Data Modeling#

When indexing data from other data sources into Squirro, the data is transformed into the Squirro Item Format. In this process, keywords are used to add structured and semi-structured information to the items.

This section talks about the considerations when thinking of the keywords to use on Squirro items.

Note

None of the guidelines on this page are binding. They are simply best practices that the Squirro team uses when creating projects. Outside of performance considerations, the Squirro product doesn’t enforce any specific way of working with labels.

Considerations#

Performance#

Performance considerations come into play when working with labels. Every label that’s maintained adds a bit of overhead, especially memory consumption. When returning the label selection list in the search screen, Squirro and the underlying Elasticsearch server, need to look at every result and count the occurrences of each label value.

To improve performance, the following changes can be made:

  • Remove the “analyzed” option from labels that don’t need it. Without analyzed a label is only there for filtering, no searching and no typeahead is possible.

  • Only add labels to Squirro that are really needed.

  • Hide any label that doesn’t need to be used in filtering. Dashboards which have been configured with a label that’s now hidden will continue to work.
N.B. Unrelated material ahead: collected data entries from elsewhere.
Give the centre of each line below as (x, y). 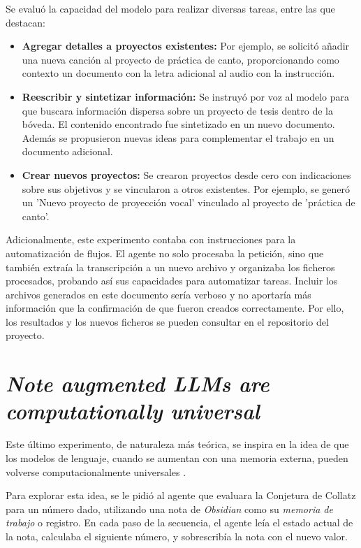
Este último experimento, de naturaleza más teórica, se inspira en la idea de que (177, 444)
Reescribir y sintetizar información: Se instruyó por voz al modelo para (186, 96)
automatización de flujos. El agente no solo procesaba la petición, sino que (165, 253)
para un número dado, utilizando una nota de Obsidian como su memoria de (169, 509)
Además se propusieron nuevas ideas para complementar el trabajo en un (178, 137)
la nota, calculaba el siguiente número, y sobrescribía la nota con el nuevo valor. (177, 536)
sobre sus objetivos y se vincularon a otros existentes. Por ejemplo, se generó (186, 188)
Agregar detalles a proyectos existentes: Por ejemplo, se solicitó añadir (186, 46)
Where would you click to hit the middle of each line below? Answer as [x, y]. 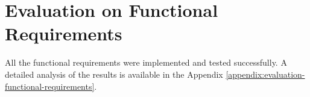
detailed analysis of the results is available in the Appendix [114, 74]
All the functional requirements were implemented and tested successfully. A [146, 62]
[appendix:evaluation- [265, 74]
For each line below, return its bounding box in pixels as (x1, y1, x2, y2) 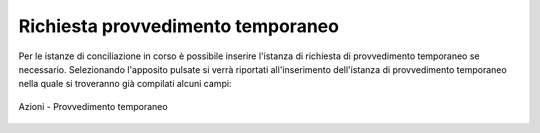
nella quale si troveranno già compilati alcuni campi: (18, 78, 232, 90)
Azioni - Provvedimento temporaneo (18, 100, 169, 112)
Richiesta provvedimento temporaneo (18, 15, 340, 37)
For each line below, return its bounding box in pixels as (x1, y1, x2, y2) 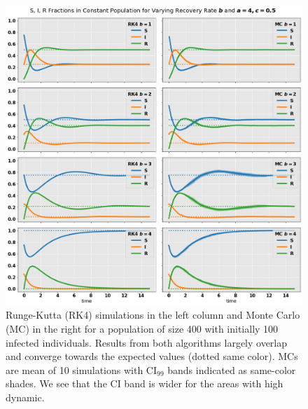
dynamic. (6, 389, 45, 404)
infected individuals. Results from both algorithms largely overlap (6, 335, 288, 349)
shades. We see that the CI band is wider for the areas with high (6, 376, 283, 391)
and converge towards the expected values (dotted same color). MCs (6, 349, 298, 363)
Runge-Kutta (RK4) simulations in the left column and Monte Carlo (6, 307, 300, 322)
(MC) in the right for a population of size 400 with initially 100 (6, 321, 279, 335)
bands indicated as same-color (167, 362, 296, 377)
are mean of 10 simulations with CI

  • For labels where type-ahead is not needed, that option should be unchecked.

  • Only make labels searchable that really need to be.

Completeness#

It’s tempting to initially import any and every field from the source data and add them as a label. While this is often a sensible approach in a PoC or exploratory phase, for production this should be avoided.
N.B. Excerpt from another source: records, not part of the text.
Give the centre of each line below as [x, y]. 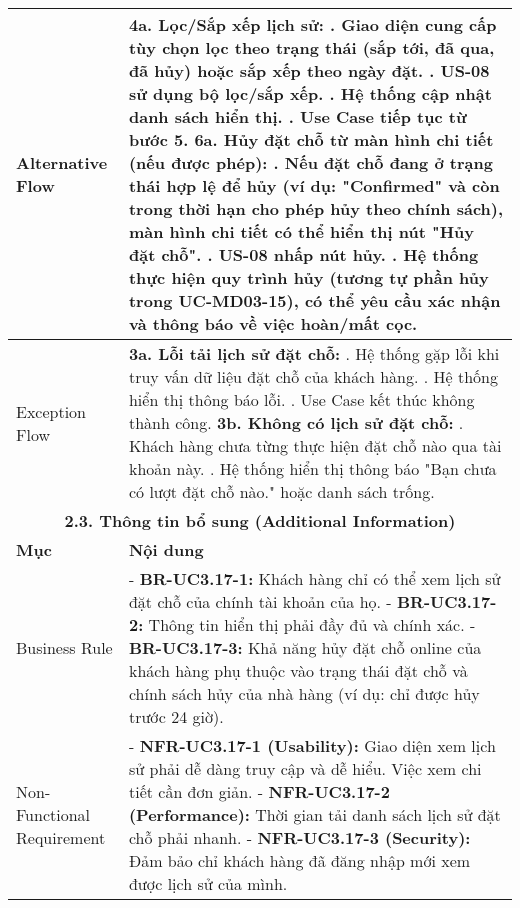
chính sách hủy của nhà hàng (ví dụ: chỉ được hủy [304, 693]
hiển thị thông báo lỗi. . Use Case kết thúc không [301, 399]
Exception [51, 411]
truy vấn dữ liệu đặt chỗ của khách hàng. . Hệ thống [313, 376]
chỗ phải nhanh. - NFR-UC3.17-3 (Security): [299, 837]
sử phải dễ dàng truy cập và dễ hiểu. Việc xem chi [305, 768]
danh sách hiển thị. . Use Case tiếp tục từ [297, 116]
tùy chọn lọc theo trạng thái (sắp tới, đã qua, [311, 47]
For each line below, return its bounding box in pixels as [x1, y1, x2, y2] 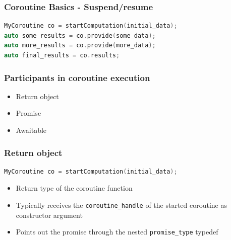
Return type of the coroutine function [16, 183, 133, 193]
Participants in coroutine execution [4, 71, 150, 84]
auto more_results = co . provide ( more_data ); [4, 42, 156, 49]
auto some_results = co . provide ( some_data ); [4, 32, 156, 39]
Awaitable [16, 125, 47, 135]
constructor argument [16, 209, 83, 220]
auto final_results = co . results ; [4, 52, 120, 59]
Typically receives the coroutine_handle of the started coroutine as [16, 200, 227, 210]
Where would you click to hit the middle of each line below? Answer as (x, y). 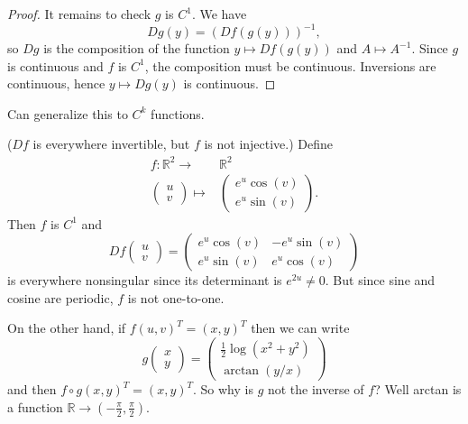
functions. (178, 113)
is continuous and (55, 65)
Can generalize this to (68, 113)
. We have (219, 14)
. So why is (223, 389)
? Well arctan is (418, 389)
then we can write (300, 328)
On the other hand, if (67, 328)
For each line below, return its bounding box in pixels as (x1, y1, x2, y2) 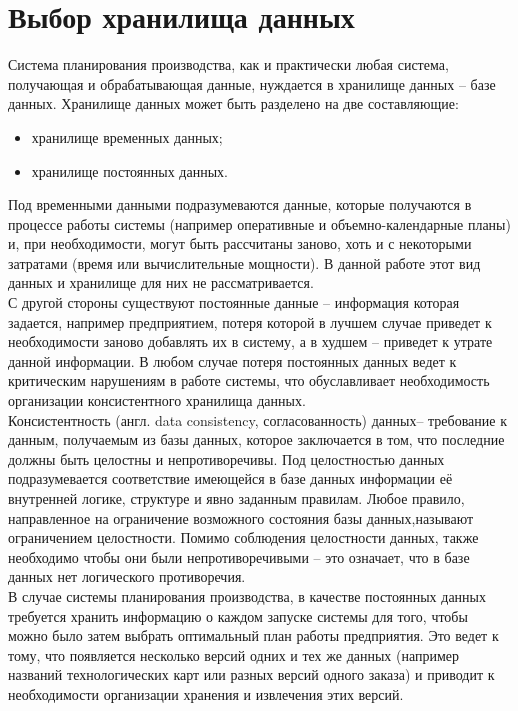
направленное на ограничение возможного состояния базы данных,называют (8, 507, 474, 528)
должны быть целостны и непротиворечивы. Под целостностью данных (8, 448, 445, 469)
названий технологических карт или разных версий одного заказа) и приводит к (8, 664, 495, 685)
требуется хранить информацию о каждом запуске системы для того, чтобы (8, 605, 468, 626)
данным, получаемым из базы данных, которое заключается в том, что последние (8, 429, 505, 450)
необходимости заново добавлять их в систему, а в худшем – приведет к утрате (8, 331, 493, 352)
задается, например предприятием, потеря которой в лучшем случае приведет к (8, 311, 492, 332)
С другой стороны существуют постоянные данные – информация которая (8, 292, 460, 313)

Only labels should be imported that are actually used in dashboards, filtering and search. If a label needs to be added at a later stage that is not a problem and can always be done.

Usability#

Generally, it’s best to use label names internally that don’t have spaces and are lower case. The display name is then used to give them a user-friendly name.

Tip: Squirro recommends grouping labels into user-friendly groups and making use of the provided formatting options, such as date format.